Psychological questionnaires and executive functioning
To investigate whether the interference effect of tone and pain varied depending on individual characteristics, we explored the relationship between stimulus-specific interruption of object processing (encoding and recognition) and pain-related psychological processing as well as specific aspects of executive functioning. The pain-related decrease in categorization performance [i.e., (pic only) − (pain + pic)] correlated positively with the median RT of the subtest cognitive flexibility (r = 0.46, p = 0.03). This indicates that subjects with lower cognitive flexibility (indexed by higher median RTs) had more difficulties in correctly categorizing images presented with pain compared with images presented alone. There was no significant correlation between cognitive flexibility and a tone-related change of performance [i.e., (pic only) − (tone + pic), r = 0.29, p = 0.17]. As expected, the pain-specific interference score [i.e., recognition accuracy: (tone + pic) − (pain + pic)] correlated positively with the individual pain catastrophizing score (r = 0.47, p = 0.02; Fig. 2C). The correlation between the PCS and the pain interference score [i.e., recognition accuracy: (pic only) − (pain + pic)] as well as the tone interference score [i.e., recognition accuracy: (pic only) − (tone + pic)] did not reach significance [(pic only) − (pain + pic): r = 0.31, p = 0.14; (pic only) − (tone + pic): r = −0.18, p = 0.40]. Furthermore, the pain-specific interference score [i.e., recognition accuracy: (tone + pic) − (pain + pic)] showed a positive correlation with all subscales of the PASS (physiological symptoms of anxiety: r = 0.51, p = 0.01; cognitive symptoms of anxiety: r = 0.41, p = 0.04; escape/avoidance: r = 0.40, p = 0.05). Together, higher levels of pain anxiety and pain catastrophizing seem to increase the interference effect of pain. All other correlations did not reach statistical significance.
Imaging results
Pain-related activity
Painful contact heat stimulation [(pain + pic) > (pic only)] resulted in activations in brain regions implicated in pain perception (Apkarian et al., 2005). This included the contralateral secondary somatosensory cortex (SII), inferior parietal and cingulate cortices (including anterior and midcingulate cortices), precuneus, insula, and cerebellum. Subcortical activations were found in the right caudate and bilateral thalamus (Table 1, top).

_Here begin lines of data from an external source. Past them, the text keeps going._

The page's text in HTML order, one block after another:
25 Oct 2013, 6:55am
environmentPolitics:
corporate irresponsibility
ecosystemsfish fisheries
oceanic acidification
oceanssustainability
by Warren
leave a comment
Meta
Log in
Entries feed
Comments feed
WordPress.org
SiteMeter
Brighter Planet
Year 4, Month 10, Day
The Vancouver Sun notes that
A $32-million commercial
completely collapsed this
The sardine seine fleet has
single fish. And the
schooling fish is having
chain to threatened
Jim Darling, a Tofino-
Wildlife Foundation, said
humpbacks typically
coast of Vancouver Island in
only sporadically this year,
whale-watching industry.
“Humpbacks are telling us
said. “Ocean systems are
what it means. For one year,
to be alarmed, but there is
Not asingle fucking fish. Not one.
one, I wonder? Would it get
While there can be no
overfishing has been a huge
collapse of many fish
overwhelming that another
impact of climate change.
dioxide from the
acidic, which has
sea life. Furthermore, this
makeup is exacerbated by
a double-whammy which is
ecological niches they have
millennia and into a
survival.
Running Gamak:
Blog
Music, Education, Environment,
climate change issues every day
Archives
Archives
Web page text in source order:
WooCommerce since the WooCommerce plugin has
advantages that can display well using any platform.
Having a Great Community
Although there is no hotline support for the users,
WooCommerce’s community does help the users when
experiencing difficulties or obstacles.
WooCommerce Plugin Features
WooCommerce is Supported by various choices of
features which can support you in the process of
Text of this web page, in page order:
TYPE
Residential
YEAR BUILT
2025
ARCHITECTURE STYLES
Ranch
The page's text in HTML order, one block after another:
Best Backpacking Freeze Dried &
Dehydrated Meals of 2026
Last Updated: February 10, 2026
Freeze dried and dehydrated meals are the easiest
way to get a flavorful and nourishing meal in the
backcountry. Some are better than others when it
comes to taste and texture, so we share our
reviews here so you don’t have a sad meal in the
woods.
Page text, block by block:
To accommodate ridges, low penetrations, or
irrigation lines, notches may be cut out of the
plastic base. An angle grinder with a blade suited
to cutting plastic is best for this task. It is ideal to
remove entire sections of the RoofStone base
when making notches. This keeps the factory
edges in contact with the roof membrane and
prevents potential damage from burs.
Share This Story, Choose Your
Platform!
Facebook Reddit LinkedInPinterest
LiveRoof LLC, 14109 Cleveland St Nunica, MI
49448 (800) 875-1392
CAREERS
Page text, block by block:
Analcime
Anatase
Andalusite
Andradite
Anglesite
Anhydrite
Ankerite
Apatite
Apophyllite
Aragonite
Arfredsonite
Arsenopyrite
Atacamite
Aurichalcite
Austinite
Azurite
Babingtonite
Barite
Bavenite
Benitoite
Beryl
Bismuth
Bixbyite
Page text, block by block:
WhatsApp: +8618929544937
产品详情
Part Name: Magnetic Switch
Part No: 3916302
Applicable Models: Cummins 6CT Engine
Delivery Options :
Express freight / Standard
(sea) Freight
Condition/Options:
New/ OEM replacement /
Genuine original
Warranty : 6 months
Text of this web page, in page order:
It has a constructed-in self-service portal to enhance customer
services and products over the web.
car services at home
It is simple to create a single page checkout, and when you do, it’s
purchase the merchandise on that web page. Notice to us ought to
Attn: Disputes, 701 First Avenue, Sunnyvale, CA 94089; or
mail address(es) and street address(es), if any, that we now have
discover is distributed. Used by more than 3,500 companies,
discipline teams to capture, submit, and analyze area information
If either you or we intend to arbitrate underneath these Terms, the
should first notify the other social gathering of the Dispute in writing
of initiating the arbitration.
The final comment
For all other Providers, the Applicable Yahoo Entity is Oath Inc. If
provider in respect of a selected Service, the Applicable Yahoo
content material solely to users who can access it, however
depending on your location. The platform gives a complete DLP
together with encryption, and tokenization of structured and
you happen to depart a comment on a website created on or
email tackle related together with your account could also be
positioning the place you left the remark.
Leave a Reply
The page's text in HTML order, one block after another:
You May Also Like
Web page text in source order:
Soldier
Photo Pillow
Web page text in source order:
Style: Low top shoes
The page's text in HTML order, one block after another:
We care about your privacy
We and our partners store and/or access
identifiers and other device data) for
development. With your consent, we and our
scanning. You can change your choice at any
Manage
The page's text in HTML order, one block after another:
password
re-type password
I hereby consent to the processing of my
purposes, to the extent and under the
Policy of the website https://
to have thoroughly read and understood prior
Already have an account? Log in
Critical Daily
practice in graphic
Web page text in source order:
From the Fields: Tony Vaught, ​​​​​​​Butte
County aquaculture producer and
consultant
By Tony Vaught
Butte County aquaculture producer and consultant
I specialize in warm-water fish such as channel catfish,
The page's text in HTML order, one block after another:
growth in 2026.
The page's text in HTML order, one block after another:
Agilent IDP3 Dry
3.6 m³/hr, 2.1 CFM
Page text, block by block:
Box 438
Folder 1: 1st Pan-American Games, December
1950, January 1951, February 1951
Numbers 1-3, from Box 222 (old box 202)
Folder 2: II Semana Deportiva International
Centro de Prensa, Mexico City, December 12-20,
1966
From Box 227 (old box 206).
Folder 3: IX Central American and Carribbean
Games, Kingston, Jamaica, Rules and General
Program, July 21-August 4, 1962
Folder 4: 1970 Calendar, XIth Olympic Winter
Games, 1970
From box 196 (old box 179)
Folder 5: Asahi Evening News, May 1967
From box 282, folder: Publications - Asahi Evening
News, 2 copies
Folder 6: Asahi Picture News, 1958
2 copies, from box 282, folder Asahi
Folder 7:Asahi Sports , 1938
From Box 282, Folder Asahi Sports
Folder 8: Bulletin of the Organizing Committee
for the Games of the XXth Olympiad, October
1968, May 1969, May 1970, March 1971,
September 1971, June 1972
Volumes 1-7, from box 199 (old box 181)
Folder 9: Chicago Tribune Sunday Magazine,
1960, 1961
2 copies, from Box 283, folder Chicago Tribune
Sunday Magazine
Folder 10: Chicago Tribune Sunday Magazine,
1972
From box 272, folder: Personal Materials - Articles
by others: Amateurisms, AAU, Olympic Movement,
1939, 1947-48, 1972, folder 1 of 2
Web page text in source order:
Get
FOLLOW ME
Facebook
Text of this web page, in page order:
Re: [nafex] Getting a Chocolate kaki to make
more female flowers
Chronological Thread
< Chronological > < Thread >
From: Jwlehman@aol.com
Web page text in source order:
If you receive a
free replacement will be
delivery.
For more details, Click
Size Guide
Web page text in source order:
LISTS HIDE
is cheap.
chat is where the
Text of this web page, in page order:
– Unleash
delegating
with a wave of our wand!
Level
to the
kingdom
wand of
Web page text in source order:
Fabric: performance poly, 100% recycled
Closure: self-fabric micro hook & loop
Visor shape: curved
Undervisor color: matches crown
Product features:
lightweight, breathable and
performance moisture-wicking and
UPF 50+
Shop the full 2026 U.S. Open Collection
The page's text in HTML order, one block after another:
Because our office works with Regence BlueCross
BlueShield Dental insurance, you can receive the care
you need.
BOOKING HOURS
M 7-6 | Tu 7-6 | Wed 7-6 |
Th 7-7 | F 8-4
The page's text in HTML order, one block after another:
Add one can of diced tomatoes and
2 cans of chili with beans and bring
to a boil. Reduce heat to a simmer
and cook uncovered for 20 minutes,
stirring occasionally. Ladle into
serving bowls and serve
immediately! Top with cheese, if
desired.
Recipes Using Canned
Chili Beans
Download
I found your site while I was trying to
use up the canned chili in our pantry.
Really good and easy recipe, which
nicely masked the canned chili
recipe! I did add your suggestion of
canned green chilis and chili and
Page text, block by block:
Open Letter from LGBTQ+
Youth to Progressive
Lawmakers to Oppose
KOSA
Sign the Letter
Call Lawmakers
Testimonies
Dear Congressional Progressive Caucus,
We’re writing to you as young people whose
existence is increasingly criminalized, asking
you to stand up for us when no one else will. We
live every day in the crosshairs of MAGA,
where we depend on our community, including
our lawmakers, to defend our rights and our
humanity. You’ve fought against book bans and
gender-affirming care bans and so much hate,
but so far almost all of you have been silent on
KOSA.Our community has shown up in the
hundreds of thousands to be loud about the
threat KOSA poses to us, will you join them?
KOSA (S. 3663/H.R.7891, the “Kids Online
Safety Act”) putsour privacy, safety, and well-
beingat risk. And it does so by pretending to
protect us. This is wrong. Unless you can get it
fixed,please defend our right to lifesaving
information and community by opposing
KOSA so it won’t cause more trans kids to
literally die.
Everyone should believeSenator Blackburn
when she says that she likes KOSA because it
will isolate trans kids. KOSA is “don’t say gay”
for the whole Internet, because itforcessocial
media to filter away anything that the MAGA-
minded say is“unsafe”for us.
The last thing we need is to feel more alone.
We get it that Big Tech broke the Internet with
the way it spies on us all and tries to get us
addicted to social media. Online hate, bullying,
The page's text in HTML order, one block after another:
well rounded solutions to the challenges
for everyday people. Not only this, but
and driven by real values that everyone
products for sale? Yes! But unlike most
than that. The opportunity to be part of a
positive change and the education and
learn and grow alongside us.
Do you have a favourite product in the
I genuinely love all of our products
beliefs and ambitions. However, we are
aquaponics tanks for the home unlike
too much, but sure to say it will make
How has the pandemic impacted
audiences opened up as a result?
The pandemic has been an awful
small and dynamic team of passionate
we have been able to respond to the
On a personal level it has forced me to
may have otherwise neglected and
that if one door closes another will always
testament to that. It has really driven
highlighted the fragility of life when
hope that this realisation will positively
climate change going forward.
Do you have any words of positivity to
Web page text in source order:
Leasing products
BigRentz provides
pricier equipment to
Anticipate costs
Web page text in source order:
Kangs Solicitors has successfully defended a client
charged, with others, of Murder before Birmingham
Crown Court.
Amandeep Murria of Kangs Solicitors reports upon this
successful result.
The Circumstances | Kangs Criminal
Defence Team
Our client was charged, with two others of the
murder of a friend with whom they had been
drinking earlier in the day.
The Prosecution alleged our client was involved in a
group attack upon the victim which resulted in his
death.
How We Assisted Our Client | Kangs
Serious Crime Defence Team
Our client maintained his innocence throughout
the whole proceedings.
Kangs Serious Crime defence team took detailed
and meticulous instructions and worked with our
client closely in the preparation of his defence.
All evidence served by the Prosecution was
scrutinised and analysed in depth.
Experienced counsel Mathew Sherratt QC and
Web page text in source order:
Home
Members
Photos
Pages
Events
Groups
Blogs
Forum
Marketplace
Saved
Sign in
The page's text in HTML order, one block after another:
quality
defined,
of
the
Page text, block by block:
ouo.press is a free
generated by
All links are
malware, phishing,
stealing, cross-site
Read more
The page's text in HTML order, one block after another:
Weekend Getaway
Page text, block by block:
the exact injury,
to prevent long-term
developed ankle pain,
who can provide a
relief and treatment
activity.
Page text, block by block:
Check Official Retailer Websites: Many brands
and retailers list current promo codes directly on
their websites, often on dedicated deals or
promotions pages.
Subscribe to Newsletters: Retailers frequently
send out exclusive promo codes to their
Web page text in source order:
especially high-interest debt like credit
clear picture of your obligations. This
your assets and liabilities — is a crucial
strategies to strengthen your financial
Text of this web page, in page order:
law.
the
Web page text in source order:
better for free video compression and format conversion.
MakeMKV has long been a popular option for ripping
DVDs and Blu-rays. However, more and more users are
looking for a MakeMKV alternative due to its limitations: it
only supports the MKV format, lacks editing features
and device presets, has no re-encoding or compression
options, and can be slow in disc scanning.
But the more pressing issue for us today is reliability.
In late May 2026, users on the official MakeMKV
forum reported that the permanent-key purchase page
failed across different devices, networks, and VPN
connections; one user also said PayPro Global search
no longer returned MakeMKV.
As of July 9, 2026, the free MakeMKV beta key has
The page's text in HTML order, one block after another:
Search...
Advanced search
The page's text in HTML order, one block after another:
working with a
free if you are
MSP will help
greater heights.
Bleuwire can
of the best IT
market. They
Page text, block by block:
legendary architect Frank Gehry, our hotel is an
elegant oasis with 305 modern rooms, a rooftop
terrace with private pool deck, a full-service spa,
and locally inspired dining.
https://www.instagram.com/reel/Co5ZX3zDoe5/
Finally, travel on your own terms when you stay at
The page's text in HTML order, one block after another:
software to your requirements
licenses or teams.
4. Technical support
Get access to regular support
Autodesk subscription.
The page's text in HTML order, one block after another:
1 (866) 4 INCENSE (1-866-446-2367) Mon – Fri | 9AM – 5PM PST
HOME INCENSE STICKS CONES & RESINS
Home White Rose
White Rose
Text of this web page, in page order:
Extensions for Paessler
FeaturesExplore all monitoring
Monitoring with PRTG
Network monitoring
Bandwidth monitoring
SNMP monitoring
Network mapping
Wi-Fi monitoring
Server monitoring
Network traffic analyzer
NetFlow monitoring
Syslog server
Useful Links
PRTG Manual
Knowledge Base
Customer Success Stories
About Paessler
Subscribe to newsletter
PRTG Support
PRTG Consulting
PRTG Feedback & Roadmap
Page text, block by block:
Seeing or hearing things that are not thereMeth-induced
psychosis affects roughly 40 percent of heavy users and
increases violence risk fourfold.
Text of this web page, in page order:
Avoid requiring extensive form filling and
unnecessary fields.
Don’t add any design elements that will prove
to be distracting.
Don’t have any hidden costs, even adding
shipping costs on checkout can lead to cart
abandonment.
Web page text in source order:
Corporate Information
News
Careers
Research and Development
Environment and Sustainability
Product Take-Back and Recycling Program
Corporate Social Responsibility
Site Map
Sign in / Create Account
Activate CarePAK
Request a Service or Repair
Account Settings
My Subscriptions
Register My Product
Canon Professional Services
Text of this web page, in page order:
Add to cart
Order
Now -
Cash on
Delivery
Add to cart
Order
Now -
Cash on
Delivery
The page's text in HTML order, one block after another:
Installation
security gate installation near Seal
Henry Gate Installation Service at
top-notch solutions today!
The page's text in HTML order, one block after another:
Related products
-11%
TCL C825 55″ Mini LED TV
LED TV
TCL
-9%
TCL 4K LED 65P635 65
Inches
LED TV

Painful stimulation compared with unpleasant auditory stimulation [(pain + pic) > (tone + pic)] specifically activated contralateral SII, bilateral insula, and cingulate areas (anterior and midcingulate). Again, subcortical activations included the thalamus and the right putamen (Table 2, top).
Tone-related activity
The unpleasant auditory stimulation [(tone + pic) > (pic only)] led to strong activations across the bilateral superior temporal gyrus, including primary (Heschl's gyrus) and secondary auditory areas. Additional activations were found in inferior parietal and cingulate cortices, the cerebellum bilaterally, the precuneus, frontal areas (middle and superior), and the left thalamus (Table 1, bottom).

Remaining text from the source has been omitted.